I don't know that it would have taught them different values as for whether it was ok or not. This is one area I think we did a really good job with our kids. We taught them it not acceptable to pass judgment on someone based on the color of their skin, their religion, the clothes they wear, their sexual persuasion or a number of other things like that. So far they have not exhibited any negative behaviours in this area so I am proud of this.

Now my spouse and i are parting ways (not over crossdressing at all) and I think the decision not to tell them is fine. Its not like i ever crossdressed around them.


----------



## emily_3383 (Jun 20, 2010)

Great thread!


----------



## Karren (Jun 20, 2010)

Originally Posted by *thekifchicksami* /img/forum/go_quote.gif what happens when your children do find out? you should tell them so they can grow up knowing its ok, rather being in high school and people saying mean thing cause you know how teens can be??
just a thought, but i think its awesome that you are who u are!

We don't tell because that's how my wife wants it and I honor her wishes... And they know who I am.. A loving caring father who would do anything for them.. I always say... Who I am and my happiness is independent of the clothes I wear..


----------



## Annelle (Jun 21, 2010)

Originally Posted by *xjackie83* /img/forum/go_quote.gif I think there are actually more "cross dressing" women than men (as in more women dress as men, then men dress as women). Women go out in men's clothing all the time but it's just very socially accepted so labels aren't put on it. I see a tomboy as somebody who doesn't want to wear makeup, throws her hair up easy (ponytail), and jeans, a t-shirt, and sneakers, more into rough housing/sports, will wear a dress and perhaps tinted chapstick for a special occasion, like a wedding. (dresses more out of convenience than out of trying to cross dress) I wouldn't label this person as a cross dresser though.
I see a female crossdresser as somebody who wraps bandages around her bust to try to make herself look flat, has a shorter more "butch" haircut, and work boots. very baggy pants to hide a waist/hips. refuses to wear a skirt (ever), and will show up to a wedding in a nicer pair of slacks. not necessarily into sports or rough housing, but can be. (dresses more out of the avoidance of feminine clothing than out of convenience)

on any random day, the average person might not notice much of a difference between the two women described above.

I think there are more women cross dressers than people notice, but I don't know if there's necessarily more female cross dressers over men. I think there has to be a conscientious thought and effort to dress the other gender for it to really count as cross dressing.

Kind of like (completely my own personal feeling) I think that male cross dressers would be more wanting to put on a pair of pantyhose than your typical female. (For a girl, it's uncomfortable, expected, doesn't ever stay in place, or fit well...but for a cross dresser it'd be part of the the whole outfit, which is part of what they want to do.)

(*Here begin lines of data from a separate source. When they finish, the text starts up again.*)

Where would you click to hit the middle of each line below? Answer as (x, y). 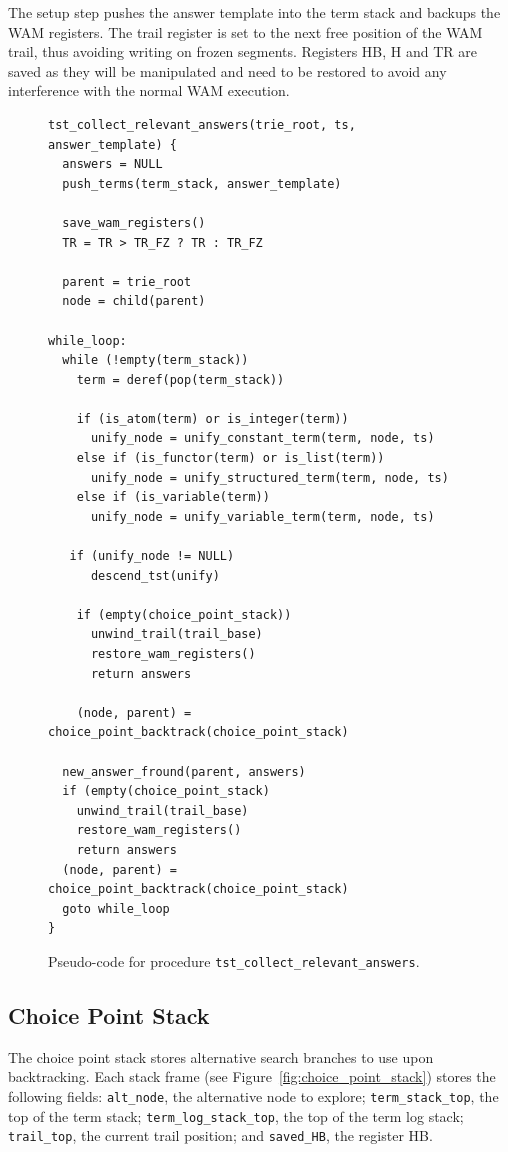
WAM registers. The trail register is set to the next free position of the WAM (245, 31)
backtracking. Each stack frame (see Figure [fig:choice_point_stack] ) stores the (252, 1076)
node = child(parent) (134, 301)
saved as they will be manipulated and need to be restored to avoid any (227, 70)
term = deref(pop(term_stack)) (180, 379)
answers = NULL (112, 164)
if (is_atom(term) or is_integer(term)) (212, 418)
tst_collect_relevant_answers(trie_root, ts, (202, 124)
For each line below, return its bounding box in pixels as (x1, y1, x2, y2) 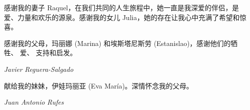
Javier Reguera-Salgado (4, 64, 74, 74)
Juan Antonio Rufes (4, 97, 64, 107)
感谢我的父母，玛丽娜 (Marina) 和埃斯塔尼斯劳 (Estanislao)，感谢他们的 (4, 38, 231, 48)
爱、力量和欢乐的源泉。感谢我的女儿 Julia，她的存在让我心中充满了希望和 (4, 12, 240, 22)
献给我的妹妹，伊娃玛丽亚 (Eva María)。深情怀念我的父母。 (4, 80, 193, 90)
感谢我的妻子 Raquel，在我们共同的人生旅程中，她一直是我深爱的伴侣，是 (4, 2, 239, 12)
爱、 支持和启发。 (20, 47, 77, 58)
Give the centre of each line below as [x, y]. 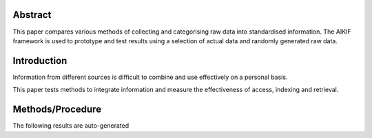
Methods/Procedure [57, 110]
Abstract [32, 15]
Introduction [40, 61]
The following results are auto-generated [71, 126]
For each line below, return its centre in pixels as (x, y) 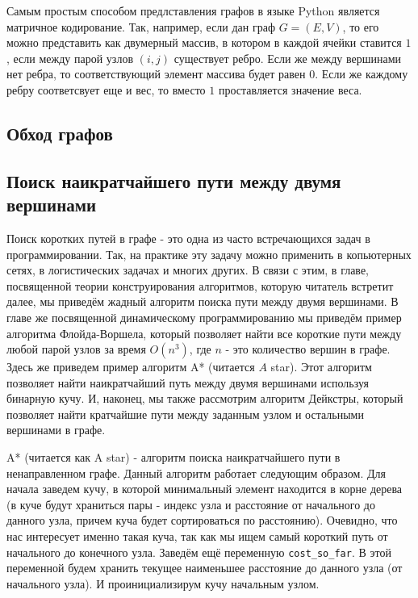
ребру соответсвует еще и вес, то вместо (106, 89)
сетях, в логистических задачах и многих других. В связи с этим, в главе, (188, 270)
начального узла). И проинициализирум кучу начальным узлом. (163, 583)
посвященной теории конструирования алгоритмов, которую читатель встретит (200, 285)
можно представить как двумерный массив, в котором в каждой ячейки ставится (204, 42)
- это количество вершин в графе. (308, 349)
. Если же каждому (362, 74)
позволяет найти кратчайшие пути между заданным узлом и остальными (185, 414)
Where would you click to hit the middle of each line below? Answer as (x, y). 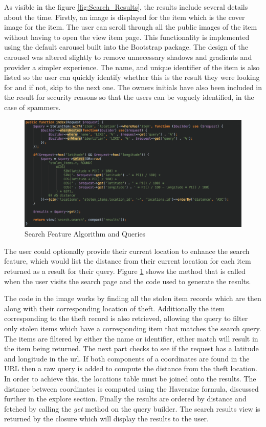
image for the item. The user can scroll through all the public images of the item (131, 27)
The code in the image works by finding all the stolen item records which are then (133, 298)
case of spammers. (32, 107)
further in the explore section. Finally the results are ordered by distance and (125, 399)
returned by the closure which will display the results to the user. (106, 419)
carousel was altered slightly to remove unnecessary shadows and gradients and (128, 57)
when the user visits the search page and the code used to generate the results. (128, 281)
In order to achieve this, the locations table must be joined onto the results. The (130, 378)
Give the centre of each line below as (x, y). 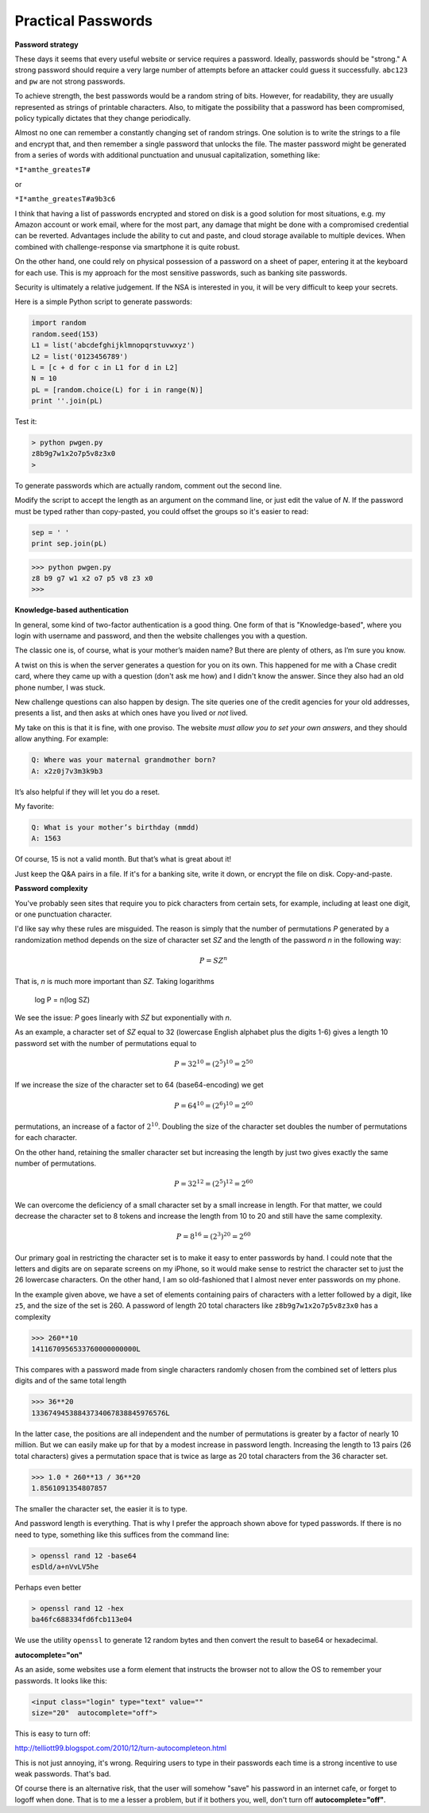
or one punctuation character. (64, 914)
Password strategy (46, 45)
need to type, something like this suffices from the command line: (122, 1535)
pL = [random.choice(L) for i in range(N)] (118, 389)
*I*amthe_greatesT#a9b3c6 (65, 199)
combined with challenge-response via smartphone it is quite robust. (128, 247)
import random (59, 323)
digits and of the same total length (71, 1381)
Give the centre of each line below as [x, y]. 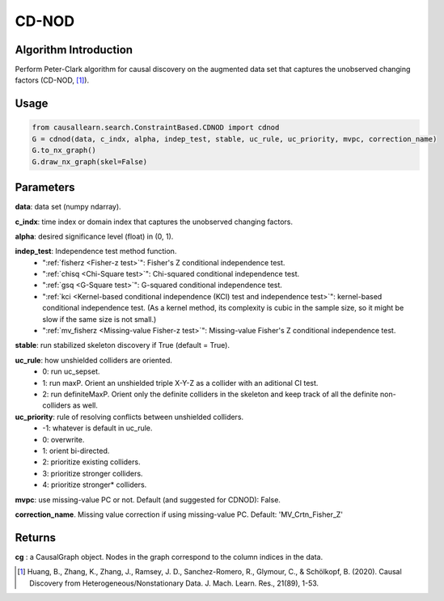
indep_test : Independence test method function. [96, 252]
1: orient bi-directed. [76, 451]
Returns [36, 538]
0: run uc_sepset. [71, 371]
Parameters [45, 187]
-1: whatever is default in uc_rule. [97, 428]
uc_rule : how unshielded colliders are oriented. [94, 360]
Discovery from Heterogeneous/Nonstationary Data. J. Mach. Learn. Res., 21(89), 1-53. [174, 583]
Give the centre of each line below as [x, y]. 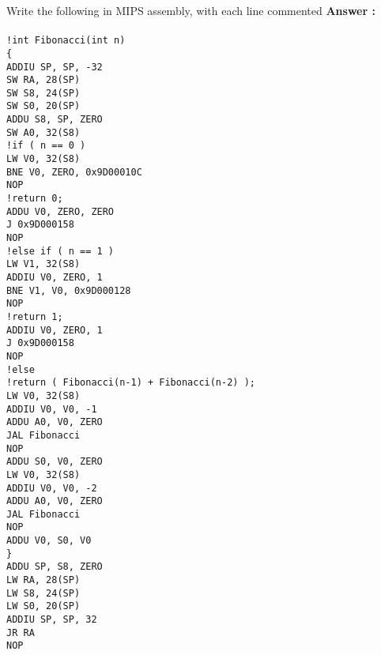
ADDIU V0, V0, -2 [52, 488]
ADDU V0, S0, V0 [49, 541]
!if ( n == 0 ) [46, 146]
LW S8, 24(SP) [43, 593]
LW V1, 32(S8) [43, 264]
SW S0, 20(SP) [43, 106]
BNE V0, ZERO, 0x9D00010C [74, 172]
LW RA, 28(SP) [43, 580]
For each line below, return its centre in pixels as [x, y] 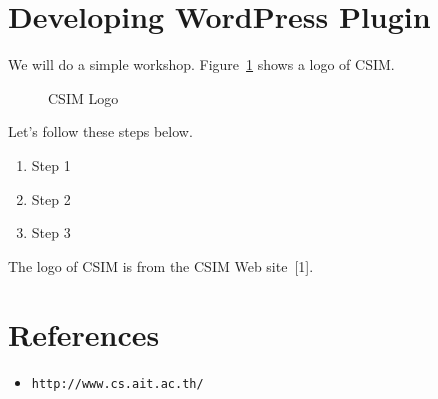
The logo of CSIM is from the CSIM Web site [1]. [161, 265]
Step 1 [51, 164]
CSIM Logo [83, 97]
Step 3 [51, 232]
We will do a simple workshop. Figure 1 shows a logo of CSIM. [201, 64]
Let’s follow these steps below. [100, 131]
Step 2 [51, 198]
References [84, 334]
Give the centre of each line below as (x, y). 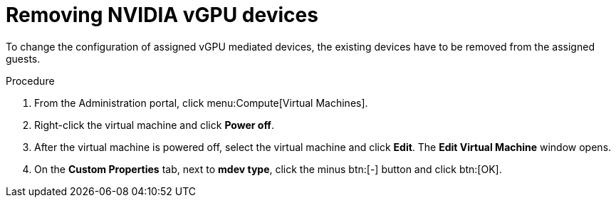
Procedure (30, 80)
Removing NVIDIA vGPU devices (162, 15)
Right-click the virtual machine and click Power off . (154, 125)
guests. (23, 58)
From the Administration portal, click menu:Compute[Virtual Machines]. (201, 103)
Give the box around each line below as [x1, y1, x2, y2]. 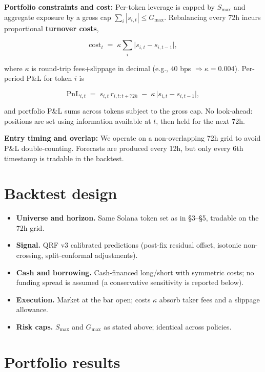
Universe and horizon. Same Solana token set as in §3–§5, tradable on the [16, 212, 259, 223]
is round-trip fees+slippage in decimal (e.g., [31, 62, 168, 73]
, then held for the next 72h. [156, 115, 245, 126]
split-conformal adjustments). [45, 250, 138, 260]
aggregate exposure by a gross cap [4, 11, 111, 22]
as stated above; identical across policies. [104, 321, 232, 332]
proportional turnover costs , [4, 23, 99, 33]
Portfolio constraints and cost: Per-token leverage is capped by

I dunno, this entire post is completely from my own thoughts and opinions and I honestly have little to no personal experience in people's feelings of cross dressing from either side, so hopefully it doesn't offend anyone lol.


----------



## Karren (Jun 21, 2010)

Just rereading your post again Monet and have to add one more thing... Or two.... A lot of crossdressers see themselves as just regular people and that what they do is so normal for them yet the see other crossdressers as strange or perverts! Lol many are very bigoted towards other groups... Almost resentfly... I admit to some of these feelings and I have been uncomfortable in a room with other crossdressers which probably sounds kind of strange? I kind of liken it to "just because we like to wear the same clothes, doesn't make us all the same and isn't a good basis for friendship". And were not.. There's a huge diversity amungs crossdressers... Why they dress and sexual preferences.. It boggles my mind.. And that's the main reason there is like no main crossdressers liberation front.. Imho.. Were just too fragmented and 80% are off hiding in their closets! Lol.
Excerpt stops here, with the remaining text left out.